C’est pourquoi, comme le soulignait récemment un lecteur, le plus indisposé devant une enseignante voilée ne sera pas le petit catholique où celui qui vit dans une famille sans religion. Ce sera plutôt le petit musulman (et ses parents), qui ne pourra jamais se sentir vraiment libre face à une enseignante qui affirme de manière aussi péremptoire ses convictions religieuses. On ironise en disant que les religieuses qui enseignaient encore dans les années 1960 n’ont converti personne. Peut-être. Mais qui avait le courage de se lever dans leur classe pour affirmer que Dieu n’existait pas ou pour simplement poser la question ? Veut-on sérieusement revenir à cette époque ?


Le peu de considération que certains accordent aux enfants dans le débat en cours tient aussi à une conception de l’école ouverte aux quatre vents. Une école où paradent en permanence les lobbies et les idéologies, les croyances et les opinions. Or, pour jouer véritablement son rôle, l’école doit être un refuge qui permet de prendre du recul et de la hauteur. Le savoir a ses exigences, et même ses rites.

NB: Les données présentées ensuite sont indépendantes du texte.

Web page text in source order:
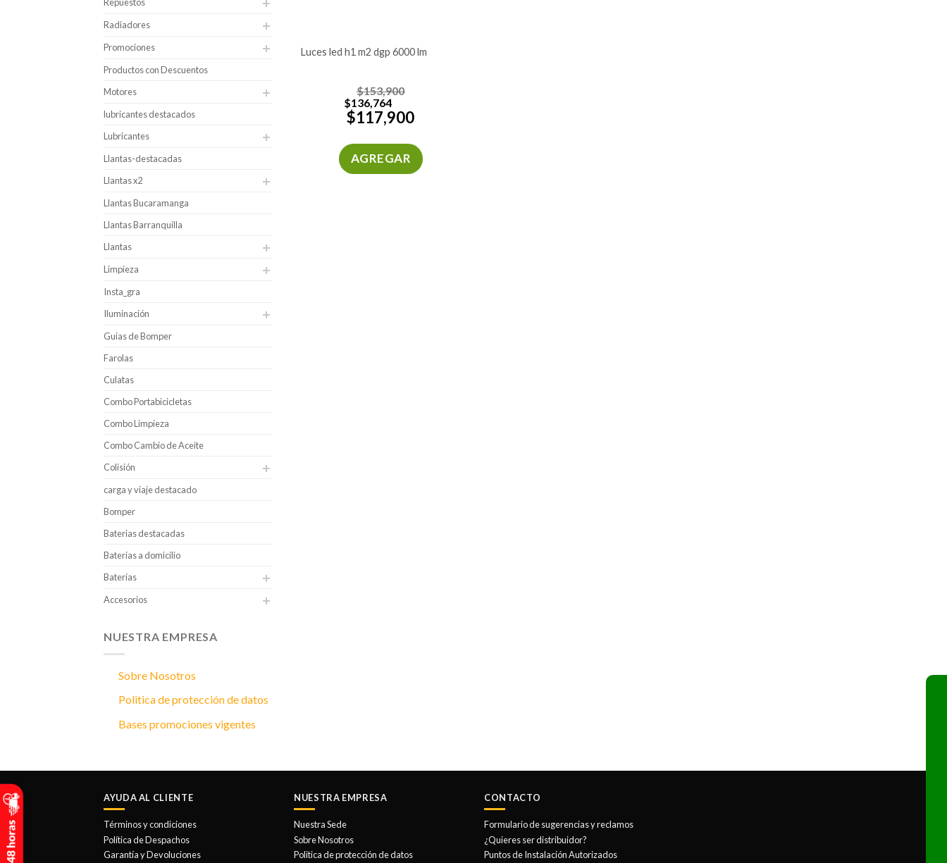
Radiadores
Promociones
Productos con Descuentos
Motores
lubricantes destacados
Lubricantes
Llantas-destacadas
Llantas x2
Llantas Bucaramanga
Llantas Barranquilla
Llantas
Limpieza
Insta_gra
Iluminación
Guias de Bomper
Farolas
Culatas
Combo Portabicicletas
Combo Limpieza
Combo Cambio de Aceite
Colisión
carga y viaje destacado
Bomper
Baterias destacadas
Baterias a domicilio
Baterías
Accesorios
NUESTRA EMPRESA
Sobre Nosotros
Politica de protección de datos
Bases promociones vigentes
luces led h1 m2 dgp 6000 lm
$153,900
$136,764
$117,900
AGREGAR
AYUDA AL CLIENTE
Términos y condiciones
Política de Despachos
Garantía y Devoluciones
NUESTRA EMPRESA
Nuestra Sede
Sobre Nosotros
Politica de protección de datos
CONTACTO
Formulario de sugerencias y reclamos
¿Quieres ser distribuidor?
Puntos de Instalación Autorizados
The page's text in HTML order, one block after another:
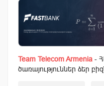
Team Telecom Armenia -
ծառայություններ ձեր
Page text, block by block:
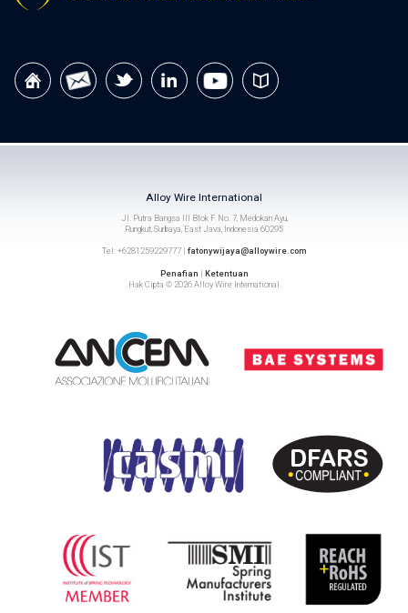
Alloy Wire International
Jl. Putra Bangsa III Blok F No. 7, Medokan Ayu,
Rungkut, Surbaya, East Java, Indonesia 60295
Tel: +6281259229777 | fatonywijaya@alloywire.com
Penafian
Ketentuan
Hak Cipta © 2026 Alloy Wire International
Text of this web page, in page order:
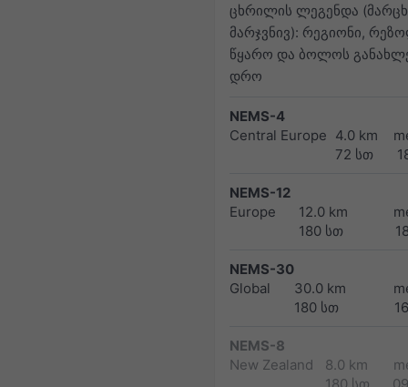
ცხრილის ლეგენდა
მარჯვნივ): რეგიონი,
წყარო და ბოლოს
დრო
NEMS-4
Central Europe 4.0 km
72 სთ
NEMS-12
Europe
12.0 km
180 სთ
NEMS-30
Global
30.0 km
180 სთ
NEMS-8
New Zealand
8.0 km
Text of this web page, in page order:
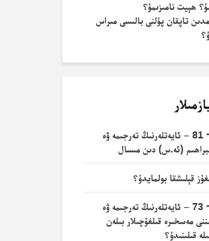
ھېيت نامىزىمۇ؟
تاپقان پۇلنى بالىسى مىراس
ئەنئام، 74 ~ 81 – ئايەتلەرنىڭ تەرجىمە ۋە
(ئە.س) دىن مىسال
قېلىشقا بولمايدۇ؟
ئەنئام، 69 ~ 73 – ئايەتلەرنىڭ تەرجىمە ۋە
مەسخىرە قىلغۇچىلار بىلەن
قىلىنىدۇ؟
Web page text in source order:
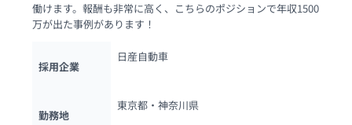
働けます。報酬も非常に高く、こちらのポジションで年収1500
万が出た事例があります！
採用企業
日産自動車
勤務地
東京都・神奈川県

On n’entre pas dans une école comme dans un hall de gare. Exactement comme pour lire, il faut s’isoler. On ne peut se concentrer ni dans une foire ni bousculé par la foule. Pour lire, il faut une bibliothèque où l’on impose le silence, quitte à brimer les droits de certains. De même l’école devrait-elle être préservée le plus possible du bruit ambiant qui frise aujourd’hui la cacophonie, et au premier titre des croyances et des idéologies, afin de respecter ce que Louis Germain appelait si justement « ce qu’il y a de plus sacré dans l’enfant : le droit de chercher sa vérité ».